Tanto o menu de degustação, como os pratos que também podem ser pedidos à la carte, incidem, sobretudo, sobre os vegetais e os produtos vindos do mar. E é por isso que o capítulo das entradas é dedicado a ambos. Há tomate, azeitona e alcaparra (11€) e lula, amêijoa e limão (17€), mas também um prato de beterraba assada com queijo de cabra, groselhas, vinagrete de beterraba e uma telha de cominhos por cima (13€). Um prato que sabe a um passeio no bosque – terroso, quente e doce –, uma entrada perfeita para o Outono. Por fim, o caril de gambas, numa homenagem às origens moçambicanas, país onde nasceu, com a gamba rosa do Algarve, o guanciale, os coentros, o caril e o achar de limão, a colocá-lo entre um dos melhores da lista (16€).

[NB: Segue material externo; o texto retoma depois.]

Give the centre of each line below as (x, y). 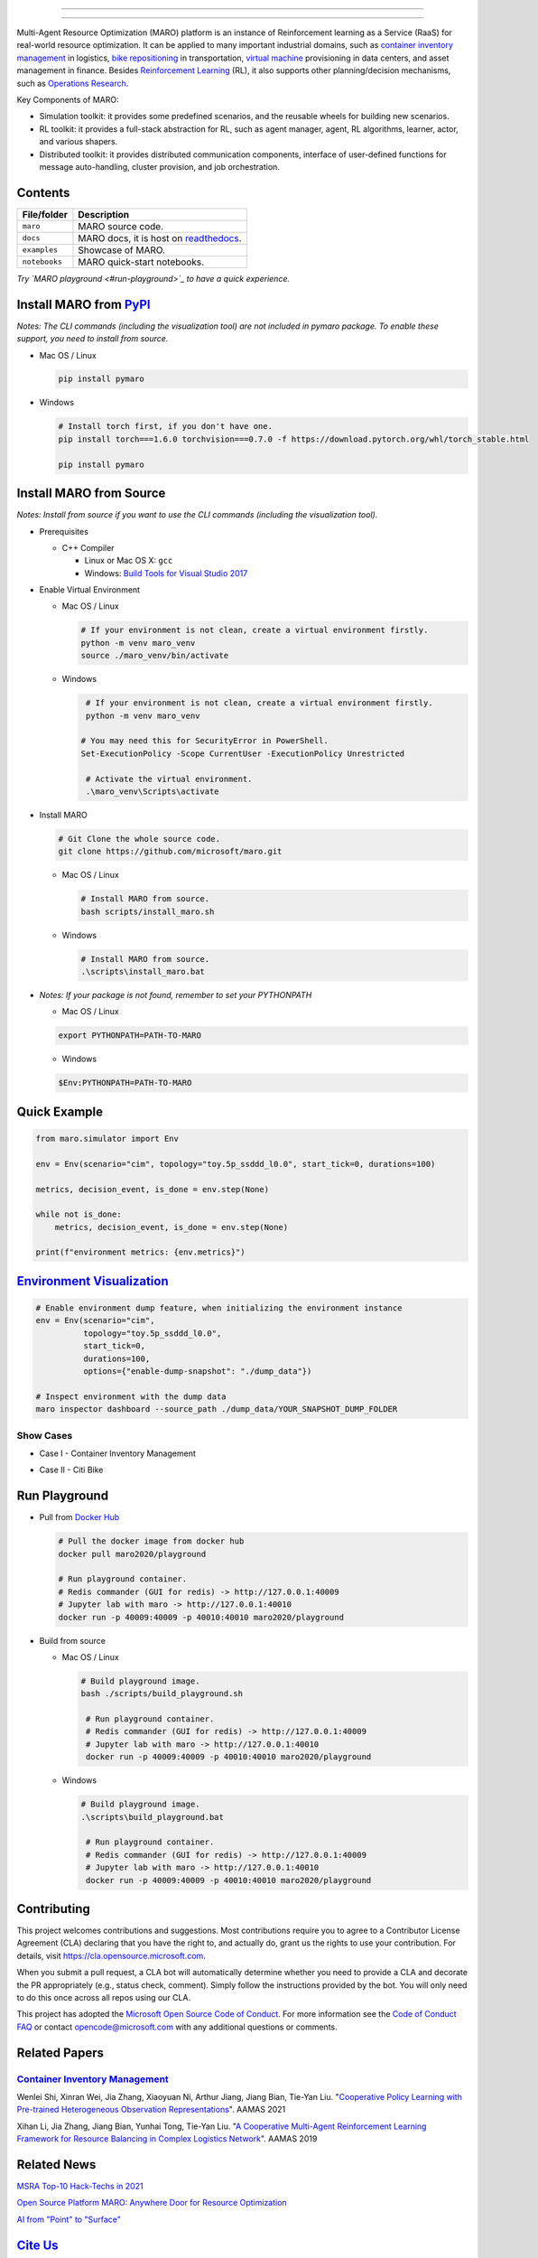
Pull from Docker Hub (79, 1517)
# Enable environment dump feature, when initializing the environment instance (219, 1308)
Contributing (53, 1909)
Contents (43, 193)
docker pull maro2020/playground (132, 1554)
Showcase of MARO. (122, 250)
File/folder (45, 214)
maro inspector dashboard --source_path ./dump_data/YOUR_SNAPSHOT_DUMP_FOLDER (217, 1409)

Os pratos principais, que se coordenam com as estações do ano, utilizando vegetais biológicos e sazonais e vindos de pequenos produtores, estão representados no menu do Liz pelo pargo com chouriça, pimento e curgete (26€); pelo atum com espinafres marinados em mirim e soja, num caldo dashi (28€), e pela codorniz com abóbora, abóbora crocante e kimchi (21€), o único prato de carne do menu.

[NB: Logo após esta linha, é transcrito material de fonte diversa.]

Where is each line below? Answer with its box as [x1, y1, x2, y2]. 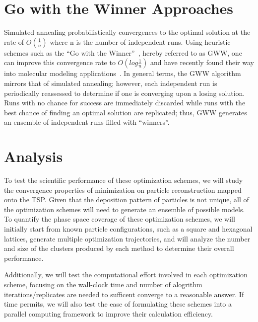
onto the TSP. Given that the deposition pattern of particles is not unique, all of [4, 194, 249, 205]
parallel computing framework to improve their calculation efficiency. [4, 308, 213, 319]
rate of [4, 36, 24, 47]
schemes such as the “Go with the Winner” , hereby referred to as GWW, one [4, 47, 242, 58]
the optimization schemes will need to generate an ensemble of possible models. [4, 204, 245, 214]
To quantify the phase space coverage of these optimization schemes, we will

Se optar pelo menu de degustação, o chef servir-lhe-á seis momentos (que, na verdade, são sete): dois snacks, duas entradas, dois pratos e uma sobremesa (65€/pessoa, a harmonização com vinhos acresce 35€). “O meu objectivo não é reinterpretar clássicos portugueses. Não quer dizer que não possam surgir, mas não é o meu foco. Quero fazer aqui uma cozinha criativa q.b.”, explica Daniel.
Criativas são também as sobremesas que saem das mãos de Gabrielle Marçal Schneider, chef pasteleira que trabalhou no D.O.M. de Alex Atala, e no Mocotó, ambos no Brasil; e no Elemento e no Gruta, já na Porto. Baba au CRF (preparada com aguardente em vez de rum; 7€); um fondant de chocolate branco e groselha com uma inusitada bola de gelado de vinagre acidódoce; e um sablé com figo, gelado de figo e folha de figueira desidratada (ambas a 9€) rematam a refeição.
Os cafés, os petit fours e todas as explicações – dos pratos aos vinhos – são dadas por Luís Marinho, o chef de sala (ex-Cozinha das Flores e ex-Semea), que faz a ligação entre a cozinha e o cliente, e completa este triângulo equilátero, onde todas as partes são iguais e tornam o Liz numa pequena maravilha a visitar.